# Why does he have these scabs? (With gross pictures)



## ArchersMom

For a long time now, Archer has had little scabs on his head and neck from time to time. I didn't think much of it because I assumed they were just the result of rough playing with my other dog. But today, I noticed they were especially bad on the top of his head. 

I cut off his hair so I could take a look at the skin. I don't know why the neck skin is red in certain areas. It's possible he did this himself, scratching. Actually, after I trimmed the neck hair, he scratched it, and then it got all bloody. 

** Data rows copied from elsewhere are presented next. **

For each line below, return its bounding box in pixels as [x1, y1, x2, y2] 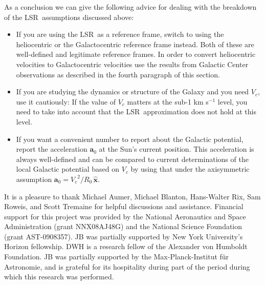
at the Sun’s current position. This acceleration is [99, 144, 254, 154]
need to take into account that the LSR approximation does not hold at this [16, 106, 257, 117]
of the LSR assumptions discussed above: [4, 11, 134, 22]
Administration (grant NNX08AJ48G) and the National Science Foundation [4, 221, 242, 232]
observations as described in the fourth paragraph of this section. [16, 69, 220, 79]
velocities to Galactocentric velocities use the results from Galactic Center [16, 58, 249, 69]
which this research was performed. [4, 271, 114, 282]
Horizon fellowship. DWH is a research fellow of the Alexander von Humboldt [4, 241, 248, 252]

Does anyone know what's going on? I'll most likely be calling the vet, but I don't know what reason to give for the visit except for scabs.


----------



## ArchersMom

And here's his neck after he scratched a bit.


----------



## Roushbabe

Does it smell? It looks oozy from the pics. It looks like this could be a hot spot. Has he gotten wet recently from swimming or a bath? I would definitely take him to the vet to rule out any kind of infection. There are home remedies to take care of a hot spot - the trick is to relieve the itchiness he's feeling and to also treat the spot. Using Hibiclense soap and Domeboro powder (both can be found at a CVS) will help a lot.


----------



## mylissyk

They could be hot spots, especially the one on top of his head. The ones on the back of his neck almost look like bite marks. 

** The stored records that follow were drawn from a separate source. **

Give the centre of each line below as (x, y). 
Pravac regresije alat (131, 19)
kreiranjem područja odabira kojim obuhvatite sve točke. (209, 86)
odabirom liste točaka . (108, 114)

The first thing you need to do is shave the fur off the wounds, you don't want any fur on top of it because it wicks the serum off the wound and that spreads it, irritates surrounding skin and makes the wound get bigger. You want to get the wound dry so it will heal, so don't put anything like salve that will make it stay moist. A home remedy that works well on hot spots is Gold Bond medicated powder. Clean it with an astrigent, then dust the wound with the powder.

But before you do that, really shave the fur off so you can get a good look at the wounds. They may not be hot spots, so you want to be sure before you treat it.

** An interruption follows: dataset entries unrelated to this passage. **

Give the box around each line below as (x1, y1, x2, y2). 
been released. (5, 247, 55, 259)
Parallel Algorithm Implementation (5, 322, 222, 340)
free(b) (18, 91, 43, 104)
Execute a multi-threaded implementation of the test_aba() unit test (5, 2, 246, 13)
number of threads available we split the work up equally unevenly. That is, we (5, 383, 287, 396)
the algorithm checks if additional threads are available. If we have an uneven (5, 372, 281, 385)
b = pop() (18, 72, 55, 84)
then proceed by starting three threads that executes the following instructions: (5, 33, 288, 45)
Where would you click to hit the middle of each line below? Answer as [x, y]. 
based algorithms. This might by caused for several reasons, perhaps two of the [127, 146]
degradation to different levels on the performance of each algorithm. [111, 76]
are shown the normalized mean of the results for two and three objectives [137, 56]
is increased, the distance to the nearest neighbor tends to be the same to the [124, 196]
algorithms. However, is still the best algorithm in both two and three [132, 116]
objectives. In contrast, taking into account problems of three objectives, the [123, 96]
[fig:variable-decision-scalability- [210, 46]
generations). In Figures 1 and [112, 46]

The vet is always a good choice if you don't think it's something you can treat at home.


----------



## ArchersMom

The top of the head scab was dry but my other dog licked it for 5 minutes before I shaved it and sprayed it with vetericyn. I just picked him up a cone of shame so it can heal. He's not very happy


----------



## Karen519

*The vet...*

Definitely take him to the vet.

I would say he is scratching and there are scabs-may be a hot spot or an infection.


----------



## ArchersMom

He's had these scabs as long as I can remember. So I don't think it's a hot spot really. And they don't smell. It could be but I want to leave the cone on him and watch it now that I can actually see them. It's very odd,


----------



## tacrouse

My 7 yr old came home from a kennel in Aug with something VERY similar...I thought it was a bite mark that had started to heal. I started noticing other spots, big and small, and took him in. Turns out it was a very common (though he has never had anything like it) bacterial skin infection easily treated with antibiotics (14 day supply). Vet said they've seen a ton of cases this late summer/fall due to the wet weather. Good luck.


----------



## mylissyk

ArchersMom said:


> He's had these scabs as long as I can remember. So I don't think it's a hot spot really. And they don't smell. It could be but I want to leave the cone on him and watch it now that I can actually see them. It's very odd,


If he's had them for a while, then in that case a trip to the vet is the best thing. Tacrouse is right, it could be a skin infection that needs antibiotics to clear up.


----------



## ArchersMom

I made an appointment for Tuesday but hopefully he's all better before then. He's never worn the cone before.


----------



## mylissyk

Sad face puppy, poor guy.


----------



## ArchersMom

I'm now 90% sure the one on his neck is a hot spot. And it's actually worse than his head  I did a lot more fur trimming. The head is mostly just scabs. So I'm going to do a home treatment until Tuesday when we see the vet. How exactly do I use the brown listerine? How much how do I apply it


----------



## K9-Design

Staph infection for sure
Do you have any cephalexin you can start him on?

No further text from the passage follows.